Firstly, we define wave to be some displacement functions $u(x,t)$ which only translate its shape through space and time.
$$
u(x,t) = f(x\pm vt)
$$
Then, we can derive the wave equation (for details of working, you can check this question Derivation of 1D wave equation)
$$
\frac{\partial^2 u}{\partial x^2} = \frac{1}{v^2}\frac{\partial^2 u}{\partial t^2 } 
$$
for convenience purpose, we use $u_{xx}$ to denote $\frac{\partial^2 u}{\partial x^2}$ and $u_{tt}$ to denote $\frac{\partial^2 u}{\partial t^2 }$. Same for $u_x$ and $u_t$.
Now, let us try to give these second partial derivative some physical meanings.
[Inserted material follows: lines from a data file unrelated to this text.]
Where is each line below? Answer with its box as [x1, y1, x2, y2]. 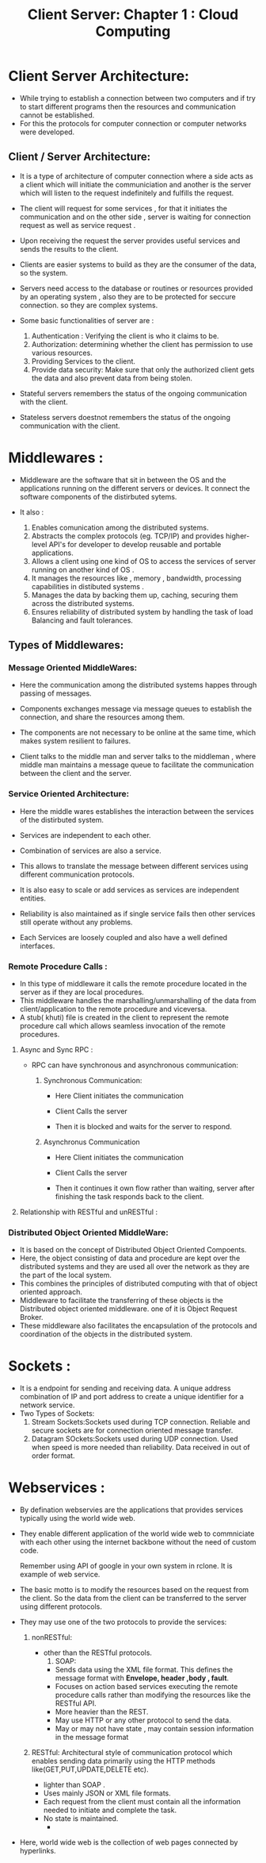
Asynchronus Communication [43, 1137, 140, 1147]
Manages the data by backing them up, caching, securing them [31, 590, 238, 600]
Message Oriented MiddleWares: [8, 662, 138, 673]
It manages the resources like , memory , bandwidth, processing [31, 573, 241, 583]
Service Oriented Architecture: [8, 789, 129, 800]
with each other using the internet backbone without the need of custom [19, 1537, 256, 1547]
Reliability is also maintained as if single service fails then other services [19, 908, 256, 918]
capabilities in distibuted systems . [31, 581, 145, 591]
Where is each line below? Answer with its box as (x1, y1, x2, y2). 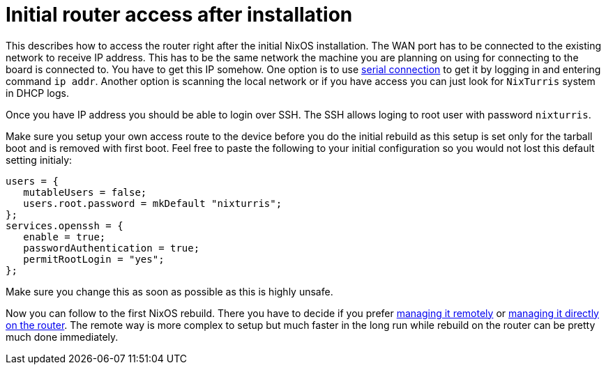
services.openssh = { (6, 219, 123, 231)
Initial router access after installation (6, 3, 353, 26)
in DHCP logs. (6, 86, 70, 99)
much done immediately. (6, 330, 119, 343)
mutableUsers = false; (23, 186, 147, 198)
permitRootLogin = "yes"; (23, 253, 165, 265)
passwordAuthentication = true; (23, 242, 200, 254)
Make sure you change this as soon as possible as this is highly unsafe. (6, 285, 333, 298)
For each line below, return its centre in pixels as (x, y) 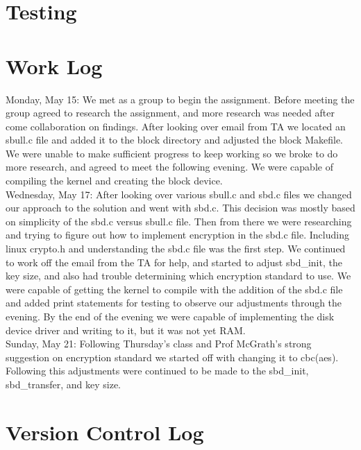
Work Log (54, 66)
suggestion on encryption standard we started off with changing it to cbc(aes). (172, 357)
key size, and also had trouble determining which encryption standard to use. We (178, 276)
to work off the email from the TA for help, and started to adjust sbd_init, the (174, 262)
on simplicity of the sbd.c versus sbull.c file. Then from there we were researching (179, 221)
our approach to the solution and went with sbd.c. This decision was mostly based (180, 208)
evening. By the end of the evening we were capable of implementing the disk (170, 316)
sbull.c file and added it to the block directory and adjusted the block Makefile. (174, 140)
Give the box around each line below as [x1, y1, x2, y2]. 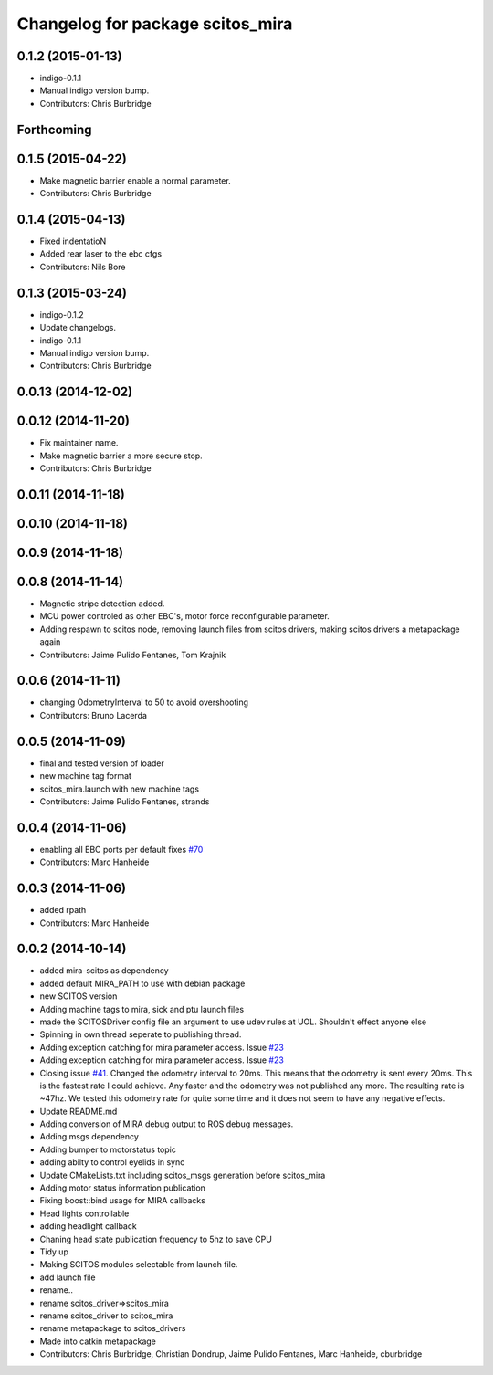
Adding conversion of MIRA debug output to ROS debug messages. [39, 1118, 294, 1129]
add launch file [39, 1272, 96, 1283]
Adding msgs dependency [39, 1131, 139, 1142]
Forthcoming [16, 121, 92, 137]
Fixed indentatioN [39, 236, 107, 247]
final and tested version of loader [39, 758, 164, 769]
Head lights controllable [39, 1208, 130, 1219]
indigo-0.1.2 [39, 309, 84, 320]
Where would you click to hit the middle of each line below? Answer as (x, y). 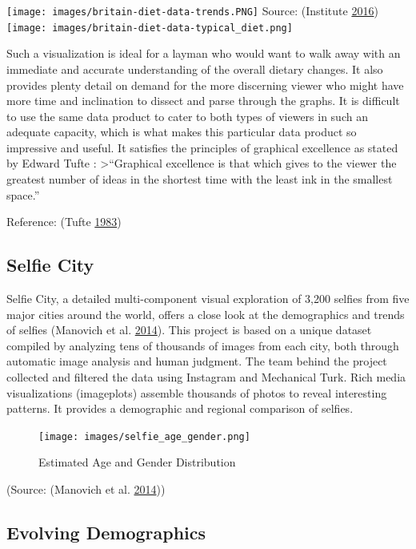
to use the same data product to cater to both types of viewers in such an (187, 116)
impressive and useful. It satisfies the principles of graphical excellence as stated (202, 147)
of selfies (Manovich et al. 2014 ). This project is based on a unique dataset (189, 330)
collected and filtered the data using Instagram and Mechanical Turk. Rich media (206, 377)
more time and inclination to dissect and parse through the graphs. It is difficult (203, 101)
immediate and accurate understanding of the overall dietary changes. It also (195, 69)
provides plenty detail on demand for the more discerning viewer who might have (205, 85)
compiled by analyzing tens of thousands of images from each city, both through (203, 345)
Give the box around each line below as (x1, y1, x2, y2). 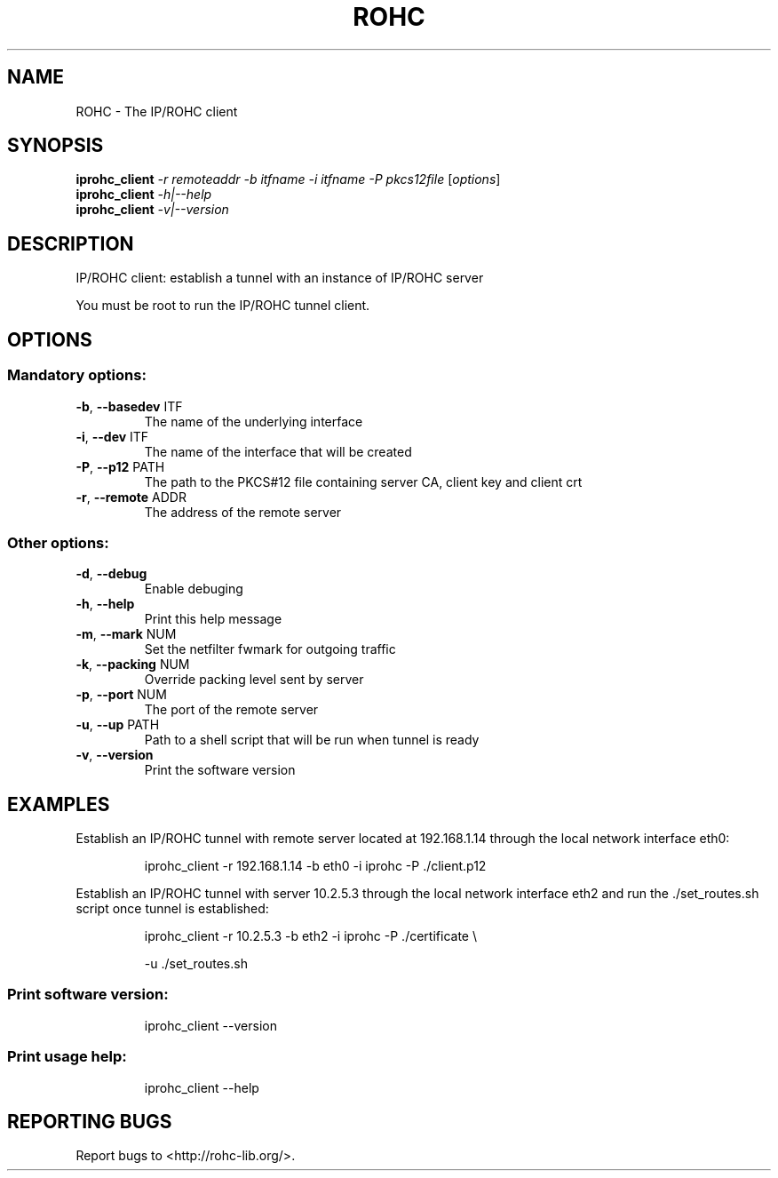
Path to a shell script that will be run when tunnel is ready (144, 732, 480, 748)
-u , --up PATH (75, 717, 160, 733)
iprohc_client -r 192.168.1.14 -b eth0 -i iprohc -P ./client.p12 (144, 858, 487, 874)
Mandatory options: (7, 366, 147, 385)
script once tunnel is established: (75, 901, 269, 917)
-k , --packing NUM (75, 657, 190, 673)
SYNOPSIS (7, 134, 104, 157)
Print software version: (7, 985, 169, 1004)
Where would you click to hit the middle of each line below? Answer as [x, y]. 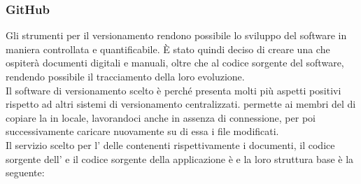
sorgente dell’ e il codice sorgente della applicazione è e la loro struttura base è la [180, 158]
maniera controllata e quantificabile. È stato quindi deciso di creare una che [168, 49]
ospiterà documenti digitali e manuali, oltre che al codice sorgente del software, [175, 63]
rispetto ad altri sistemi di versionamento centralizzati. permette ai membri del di [181, 104]
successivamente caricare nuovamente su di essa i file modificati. [142, 131]
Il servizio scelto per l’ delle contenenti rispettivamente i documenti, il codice [170, 144]
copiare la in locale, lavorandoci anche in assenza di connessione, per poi [161, 117]
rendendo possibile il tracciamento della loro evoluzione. [125, 76]
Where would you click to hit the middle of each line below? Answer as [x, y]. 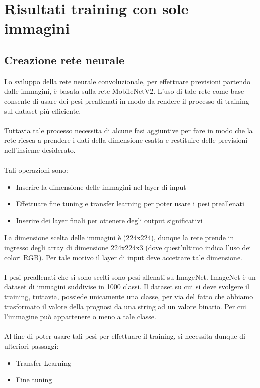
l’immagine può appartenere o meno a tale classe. [80, 316]
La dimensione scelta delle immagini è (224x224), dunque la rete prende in [119, 237]
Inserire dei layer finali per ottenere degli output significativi [109, 220]
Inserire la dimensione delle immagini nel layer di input [101, 186]
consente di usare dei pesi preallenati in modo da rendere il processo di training [127, 100]
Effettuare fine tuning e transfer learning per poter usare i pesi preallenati [130, 204]
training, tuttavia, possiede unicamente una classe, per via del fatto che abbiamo [129, 297]
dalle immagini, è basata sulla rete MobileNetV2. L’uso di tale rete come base [124, 91]
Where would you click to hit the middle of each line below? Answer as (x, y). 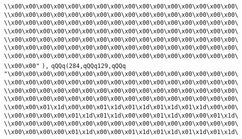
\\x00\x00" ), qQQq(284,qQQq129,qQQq (65, 66)
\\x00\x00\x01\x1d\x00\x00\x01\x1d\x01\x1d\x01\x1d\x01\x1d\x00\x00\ (121, 107)
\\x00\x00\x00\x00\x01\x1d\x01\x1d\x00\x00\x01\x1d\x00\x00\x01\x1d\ (121, 115)
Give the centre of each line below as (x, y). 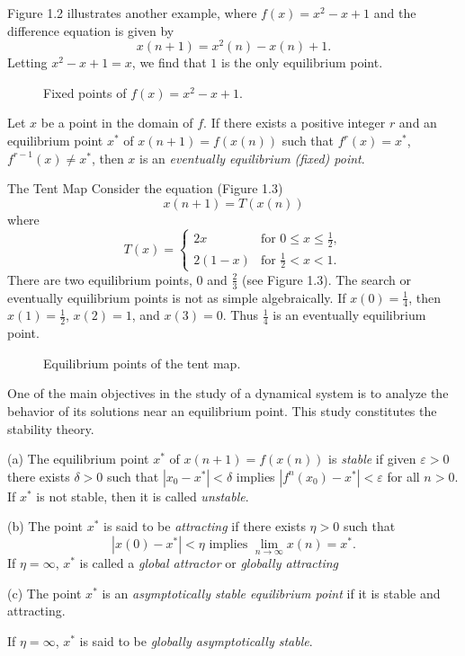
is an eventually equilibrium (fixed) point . (252, 158)
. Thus (241, 315)
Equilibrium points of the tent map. (142, 363)
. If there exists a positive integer (295, 123)
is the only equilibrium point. (302, 62)
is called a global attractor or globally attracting (209, 563)
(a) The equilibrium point (78, 459)
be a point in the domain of (117, 123)
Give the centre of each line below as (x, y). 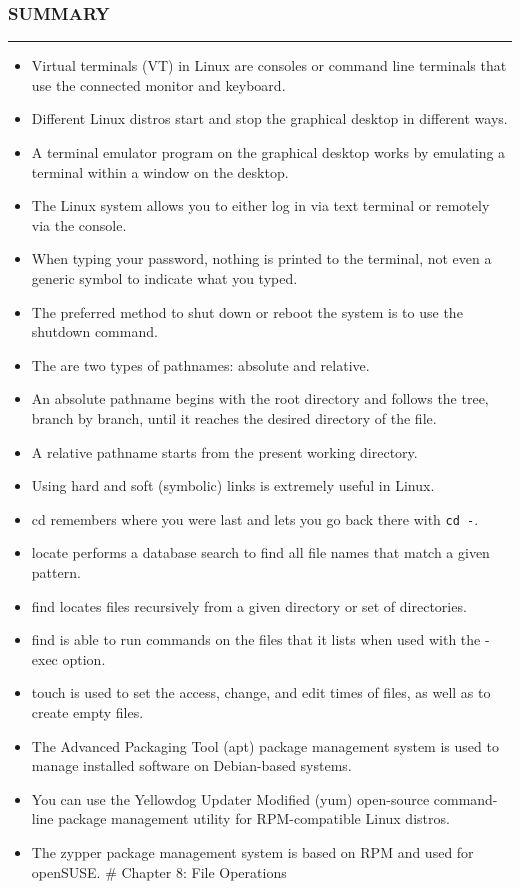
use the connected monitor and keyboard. (158, 84)
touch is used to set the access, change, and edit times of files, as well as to (261, 692)
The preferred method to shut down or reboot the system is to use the (247, 311)
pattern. (56, 571)
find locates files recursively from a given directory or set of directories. (249, 605)
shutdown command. (94, 331)
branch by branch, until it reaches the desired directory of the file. (234, 417)
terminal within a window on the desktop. (160, 171)
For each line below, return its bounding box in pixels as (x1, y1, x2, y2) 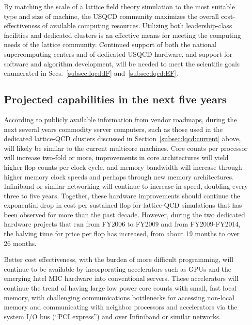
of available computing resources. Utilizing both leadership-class (42, 20, 232, 31)
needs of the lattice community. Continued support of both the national (4, 39, 217, 49)
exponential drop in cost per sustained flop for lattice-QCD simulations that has (4, 200, 242, 210)
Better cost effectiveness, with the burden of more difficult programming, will (4, 254, 234, 264)
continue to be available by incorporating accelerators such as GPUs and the (4, 263, 231, 274)
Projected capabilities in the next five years (4, 92, 227, 107)
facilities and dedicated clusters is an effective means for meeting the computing (4, 30, 241, 40)
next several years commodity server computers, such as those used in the (4, 124, 223, 134)
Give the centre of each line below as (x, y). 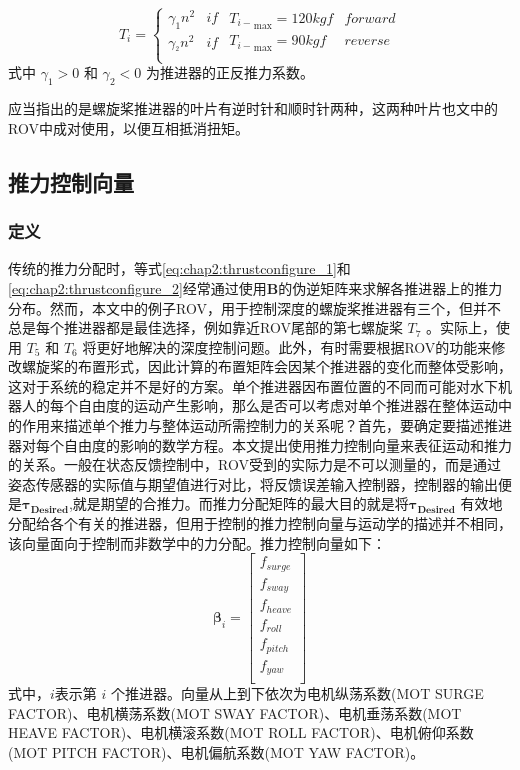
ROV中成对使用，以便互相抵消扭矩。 (128, 127)
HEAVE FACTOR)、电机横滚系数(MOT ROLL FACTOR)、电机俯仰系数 (241, 732)
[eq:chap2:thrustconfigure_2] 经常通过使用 (137, 287)
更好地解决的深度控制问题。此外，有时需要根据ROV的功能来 (294, 346)
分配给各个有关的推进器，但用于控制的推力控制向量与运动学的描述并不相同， (260, 523)
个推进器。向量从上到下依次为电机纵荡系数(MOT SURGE (297, 693)
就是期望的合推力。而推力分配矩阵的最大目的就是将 (240, 503)
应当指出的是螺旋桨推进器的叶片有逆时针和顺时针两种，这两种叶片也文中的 (253, 108)
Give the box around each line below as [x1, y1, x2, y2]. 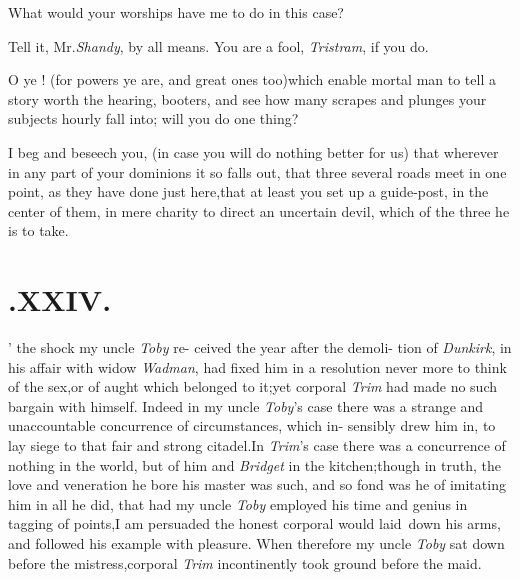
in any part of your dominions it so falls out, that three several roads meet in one [8, 161, 507, 182]
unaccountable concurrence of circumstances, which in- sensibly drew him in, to [8, 415, 496, 436]
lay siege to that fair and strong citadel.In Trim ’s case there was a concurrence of [8, 435, 506, 456]
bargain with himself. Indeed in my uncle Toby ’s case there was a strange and [8, 395, 484, 416]
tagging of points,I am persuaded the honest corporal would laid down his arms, [8, 513, 501, 534]
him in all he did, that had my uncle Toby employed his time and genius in [8, 493, 468, 514]
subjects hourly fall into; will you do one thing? [8, 108, 299, 129]
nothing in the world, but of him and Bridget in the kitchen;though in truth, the [8, 454, 501, 475]
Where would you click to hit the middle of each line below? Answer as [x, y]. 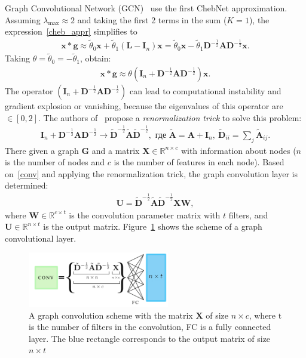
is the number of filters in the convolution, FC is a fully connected [150, 327]
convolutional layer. [41, 238]
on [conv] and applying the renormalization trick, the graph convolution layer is [151, 173]
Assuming [23, 19]
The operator [29, 91]
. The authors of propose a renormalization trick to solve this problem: [170, 117]
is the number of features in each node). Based [199, 162]
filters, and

Consider another small length of string $\Delta x$ in the string, which make a small angle $\theta_A$ and $\theta_B$ with the horizon.
The vertical net force $\sum F = T (\sin \theta_B - \sin \theta_A)$
As the angles are small, we can use small-angle approximation.
$\sum F  = T(\tan \theta_B - \tan \theta_A)$.
From maths, we know that $\tan \theta= \frac{\partial u}{\partial x}$ (I think this is also the origin for the name "tangent" which appear in both trigonometry and calculus)
Thus,
$$
\sum F  = T(u_x(B) - u_x(A)) \tag{4}
$$
where $u_x(A)$ means the partial derivative at point A.
At the same time, net vertical force provides the vertical acceleration, i.e.
$$
\sum F = \mu \Delta x a
$$
The acceleration here will just be the second derivative of displacement about time, i.e. $u_{tt}$.
Thus, sub this into (4), we see
$$
 T(u_x(B) - u_x(A)) = \mu \Delta x u_{tt} \tag{5}
$$
By definition,
$$
u_{xx} = \lim_{\Delta x \rightarrow 0 } \frac{u_x(B) - u_x(A)}{\Delta x }
$$
Hence, from (5), we can get
$$
Tu_{xx} = \mu u_{tt}
$$
Recall wave equation
$$
v^2u_{xx} = u_{tt}
$$
Finally, we can see that
$$
v= \sqrt{\frac{T}{\mu}}
$$
So, these are the 2 methods for wave speed. Hope the explanation is clear and helpful.
A: The equation is fairly simple in that it can be determined (up to a constant of proportionality) using dimensional analysis. Given the dimensions of $v$, $F$, and $\mu$, you can work out what the relationship must be between $F$ and $\mu$ in order that they produce the dimensions of $\mathrm{Length \, over \, time}$.
The constant factor can then be determined via experiment.